BRIEF. From the entries below, copy each line in which the word "gehen" occurs.

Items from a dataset
= = = = =
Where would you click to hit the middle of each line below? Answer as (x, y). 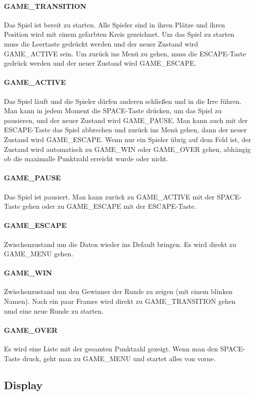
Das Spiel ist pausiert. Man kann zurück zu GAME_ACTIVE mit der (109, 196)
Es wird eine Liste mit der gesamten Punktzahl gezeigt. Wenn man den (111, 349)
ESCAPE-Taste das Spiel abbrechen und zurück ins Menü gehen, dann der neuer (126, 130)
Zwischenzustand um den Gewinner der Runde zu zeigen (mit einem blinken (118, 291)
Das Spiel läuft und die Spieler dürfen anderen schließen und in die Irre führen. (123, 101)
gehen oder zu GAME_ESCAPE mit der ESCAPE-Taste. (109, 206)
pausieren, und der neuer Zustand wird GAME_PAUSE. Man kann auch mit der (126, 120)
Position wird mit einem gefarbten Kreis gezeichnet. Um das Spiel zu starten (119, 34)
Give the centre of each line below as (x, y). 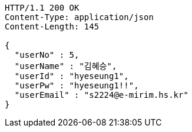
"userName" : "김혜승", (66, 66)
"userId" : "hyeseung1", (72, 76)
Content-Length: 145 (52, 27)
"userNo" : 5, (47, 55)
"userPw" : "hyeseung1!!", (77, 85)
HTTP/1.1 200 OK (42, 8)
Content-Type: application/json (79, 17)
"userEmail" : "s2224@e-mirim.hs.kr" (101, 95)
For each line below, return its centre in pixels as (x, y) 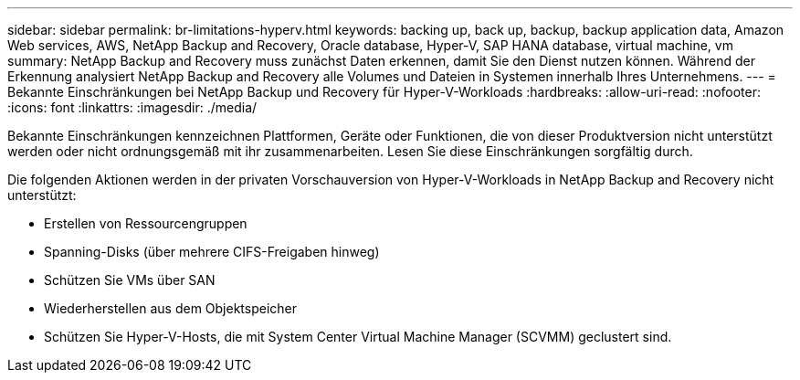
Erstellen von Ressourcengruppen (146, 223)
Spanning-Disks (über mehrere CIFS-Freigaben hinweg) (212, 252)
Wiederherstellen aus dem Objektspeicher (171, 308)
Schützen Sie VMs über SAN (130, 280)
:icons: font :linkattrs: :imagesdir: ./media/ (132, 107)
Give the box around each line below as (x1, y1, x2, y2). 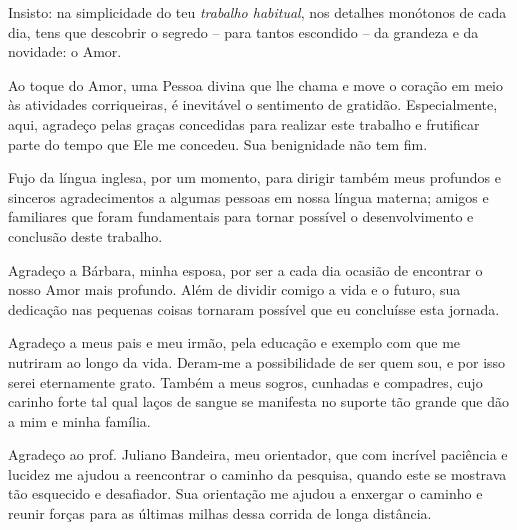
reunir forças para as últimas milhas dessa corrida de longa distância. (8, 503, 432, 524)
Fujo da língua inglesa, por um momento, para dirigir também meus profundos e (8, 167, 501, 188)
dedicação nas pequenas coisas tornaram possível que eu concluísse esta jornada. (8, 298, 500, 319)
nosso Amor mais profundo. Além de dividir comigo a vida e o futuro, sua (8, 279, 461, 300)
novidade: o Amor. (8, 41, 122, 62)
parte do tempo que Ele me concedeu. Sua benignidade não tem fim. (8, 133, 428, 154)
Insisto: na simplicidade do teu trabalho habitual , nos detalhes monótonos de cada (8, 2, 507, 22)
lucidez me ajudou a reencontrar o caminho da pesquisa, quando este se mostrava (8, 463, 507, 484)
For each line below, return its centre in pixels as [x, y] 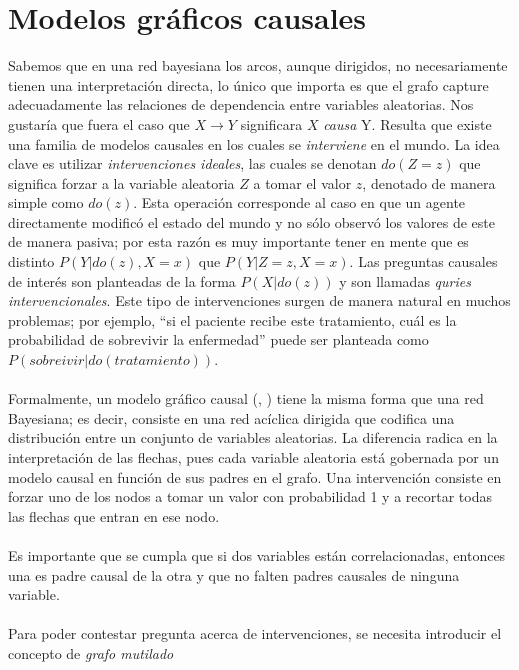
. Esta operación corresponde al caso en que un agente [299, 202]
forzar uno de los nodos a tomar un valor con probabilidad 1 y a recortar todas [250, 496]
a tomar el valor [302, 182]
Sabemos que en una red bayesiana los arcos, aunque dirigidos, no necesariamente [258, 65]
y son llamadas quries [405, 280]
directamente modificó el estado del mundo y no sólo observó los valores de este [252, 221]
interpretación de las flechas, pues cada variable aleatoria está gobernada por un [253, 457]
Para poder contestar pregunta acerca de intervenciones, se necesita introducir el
= = = = =
EXERCISE SOLUTION.
ESCAPE-Taste das Spiel abbrechen und zurück ins Menü gehen, dann der neuer (126, 130)
gehen oder zu GAME_ESCAPE mit der ESCAPE-Taste. (109, 206)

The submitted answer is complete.